Once one gets beyond that mundane level, though, the scholars in this field are left with little of coherence to report. John Horgan’s book is as informative as any recent academic study on this topic. That is to say, it comes up well short of a robust theory of why some individuals adopt terrorist ideology and perform or enable terrorist action.
Terrorist Minds does, however, illustrate rather nicely another point regarding terrorism and the peculiar blindness to one species of the genre displayed by academic researchers. Like most such studies, it expounds at length on Islamist and white nationalist forms of the phenomenon, but it has next to nothing to say about leftist terrorist minds.
Left-wing terrorism, whether historical or contemporary, is little recognized in the popular imagination because our media and academia carefully avoid giving it much attention. But it is not hard to demonstrate how it has shaped our history. At the turn of the 19th and into the 20th century, revolutionary anarchist terror was widespread. Its attacks included dozens of mail bombs, bomb attacks on Wall Street and the homes of the U.S. attorney general as well as numerous judges and elected officials, and even the assassination of President William McKinley. Later, in just one 18-month period during 1971-1972, for example, there were some 2,500 terrorist bombings in the U.S., or around five every day. That was by far the high point for terrorist activity in the country’s history in purely quantitative terms.

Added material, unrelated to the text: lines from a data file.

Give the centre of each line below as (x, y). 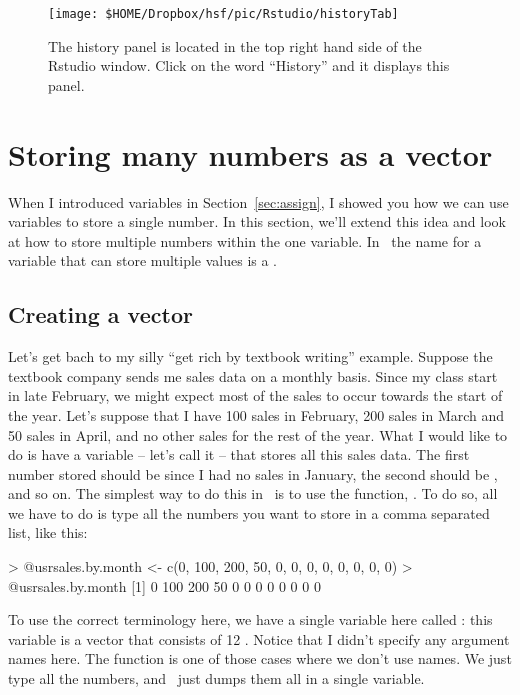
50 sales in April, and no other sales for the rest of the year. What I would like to (258, 434)
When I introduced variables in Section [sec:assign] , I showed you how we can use (258, 201)
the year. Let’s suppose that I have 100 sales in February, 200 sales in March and (256, 414)
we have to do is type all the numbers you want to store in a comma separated (249, 512)
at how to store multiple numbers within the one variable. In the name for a (245, 240)
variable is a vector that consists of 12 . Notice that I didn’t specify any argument (259, 638)
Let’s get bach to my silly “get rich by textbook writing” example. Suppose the (250, 356)
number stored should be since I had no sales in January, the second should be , (253, 473)

Virtually all these thousands of bombings in the ’70s were the work of leftist revolutionary groups such as the Weather Underground. Horgan is completely silent on the anarchist terror of the early 20th century, and he has little to say about the Weather Underground beyond noting a feature of its demographic makeup: “an all-white leadership comprised of many university graduates.” In this same section of the book, he briefly mentions another leftist terrorist group of the 1970s, the Symbionese Liberation Army, but again confines himself to a brief note to the effect that it was comprised of “a small clique of young, self-absorbed, guilt-ridden, emotionally and psychologically scarred white women.”
Horgan would have done better to spend more time with the details of these groups and their beliefs. Those details are informative regarding the quite different position they occupy in the thinking of American cultural elites compared to Islamist and white nationalist terrorists. Even casual students of the radical ’60s and ’70s know that several members of the Weather Underground accidentally blew themselves up in a New York City townhouse while making bombs intended for an attack on the Fort Dix Army base.
What is much less well known is that another possible target the terrorists considered for the murderous device they were building was a Columbia University administration office. Some four decades later, one of the surviving terrorists of that blast, Kathy Boudin, was released from prison after participating in a Brink’s truck heist that resulted in the deaths of three law enforcement officers.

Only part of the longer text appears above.